City administration projects $4.8 million budget surplus



BURTON — At the city council’s first 2021-22 budget workshop on May 3, officials projected Burton will have a $4.8 million general fund balance by the end of the coming fiscal year.

Mayor Duane Haskins told the council at the workshop he was proud to announce the city would put growth back into the general fund to the sum of $760,000, despite the past year with COVID- 19.

“With everything that’s been going on, growth might not be able to be sustainable with the unknowns of COVID and everything that has been transpiring,” he said. “The city has still been doing well overall, despite the number of unknowns. With the additional money we are hoping that, by working with council, we can get more roads done and work on our local streets as well.”

Haskins said the city is also caught up with payment toward the Municipal Employees Retirement System (MERS) fund and Other Post-Employment Benefits (OPEB). He said the city received notice from the Michigan Department of Treasury that it no longer has to file a corrective action plan for unfunded liabilities.

“Which is a huge milestone for our city, considering everything we went through the last few years,” said Haskins.

Councilman Vaughn Smith said he had a chance to go through the budget and, in his opinion, things are looking very promising. He said the city has seen an increase in personal taxes because real estate is booming all across the country and in Burton.

He said the city is receiving an additional $125,656 in personal property taxes and state shared revenue will increase by $224,864. He called both increases “solid money”, which he said means it’s not one-time money.

“That’s $350,520 that’s new this year,” said Smith.

The police with their millage, he said, are also doing well because of the increase in taxes. Smith said the police department will receive an additional $265,509 in 2021-22. The fire department is also up by about $31,000.

“So, you start adding all that up, that’s like $600,000 in one year we’ve gotten locked into with long term monies,” said Smith.

Expenses last year were $5,897,000, said Smith, but they are projected to be down next fiscal year to $5,812,157. He said the city will realize not only an increase of $600,000 in revenue, but expenses will also be down, which helps account for the $760,000 surplus the city will place in its general fund this year.

Smith said further the administration deserves praise for keeping expenses down.

“That’s a good problem to have,” said Smith. “I’m not even going into the $455,000 onetime money for COVID or the potential $2.8 million (from the American Rescue Plan).”

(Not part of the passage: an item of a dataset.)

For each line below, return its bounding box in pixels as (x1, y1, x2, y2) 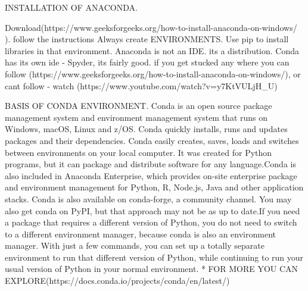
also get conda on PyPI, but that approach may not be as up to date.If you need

With a projected $4.8 million in the general fund, he said the council has some decisions to make about how to best spend some of that money.

“Put your thinking caps on and decide how we can best use this money. The ceiling for the general fund is $720,000 (the minimum balance),” said Smith. “For Burton, it’s been painful the last six years, but we are starting to see some of the fruits of our financial discipline. How we portion that out, we need to be thinking about it.”

Council President Steve Heffner said he thinks the money should be put toward road and streets around Burton.

The city is also waiting to see if it will receive the $2.8 million from the American Rescue Plan, and what the guidelines will be for spending that relief money.

Haskins said the government still has not come out with the guidelines as to what the city can do with that, leaving the council waiting to see if there are improvements it can do regarding roads and streets, or tackle other needs in the city.

“It would be nice if we could do certain things with the money, whether it is to invest more in parks, or be able to pave our dirt roads, fix our local streets as we already said,” said Haskins. “But as long as we can keep moving forward with the improvements that were set forth and being able to increase our fund balances and do more to protect the city in the future so we don’t have to go through such entourages of things we had to go through in the past.

“It’s proven that council and administration working together to accomplish thee milestones we’ll be able to keep moving forward.”

Upcoming budget hearings will be May 18 and 24 at 6 p.m.